Objectif stratégique no. 3 : Garantir que le Soudan ne serve pas de refuge aux terroristes.
• Empêcher les terroristes de prendre pied au Soudan. Il est de l'intérêt stratégique des États-Unis d'empêcher le Soudan d'offrir une terre d'asile aux terroristes internationaux. Les États-Unis travailleront donc avec la communauté internationale pour empêcher les terroristes et les autres acteurs non étatiques hostiles aux intérêts américains de prendre pied au Soudan.

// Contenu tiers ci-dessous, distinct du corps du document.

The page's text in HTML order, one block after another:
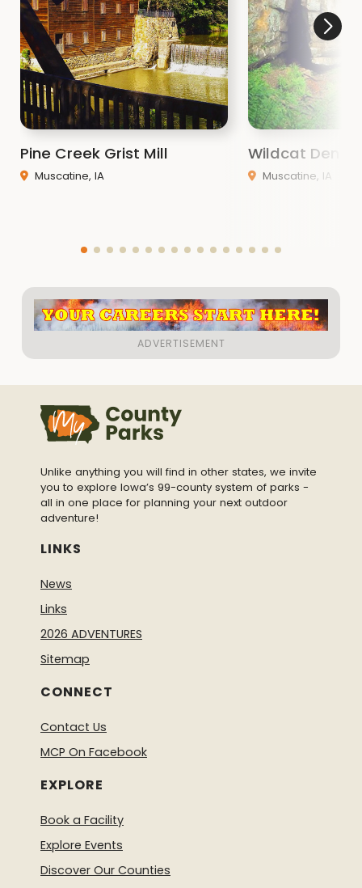
Pine Creek Grist Mill
Muscatine, IA
Wildcat Den
Muscatine, IA
Unlike anything you will find in other states, we invite
you to explore Iowa’s 99-county system of parks -
all in one place for planning your next outdoor
adventure!
LINKS
News
Links
2026 ADVENTURES
Sitemap
CONNECT
Contact Us
MCP On Facebook
EXPLORE
Book a Facility
Explore Events
Discover Our Counties

Travail de terrain et consultations.
Il a fallu que des militants engagés et des membres du Congrès donnent de la voix pour faire inscrire le Soudan à l'ordre du jour politique des États-Unis. Ces parties prenantes sont des atouts dans la lutte menée par les États-Unis pour mettre fin aux souffrances des Soudanais et restaurer la paix dans le pays. La poursuite du dialogue avec ces communautés renforcera la politique américaine et sera indispensable à la réussite. L'envoyé spécial rencontrera régulièrement les militants et gardera ouvertes les lignes de communication avec le Congrès pour garantir que des consultations de fond font partie intégrante du processus de mise en œuvre de la politique.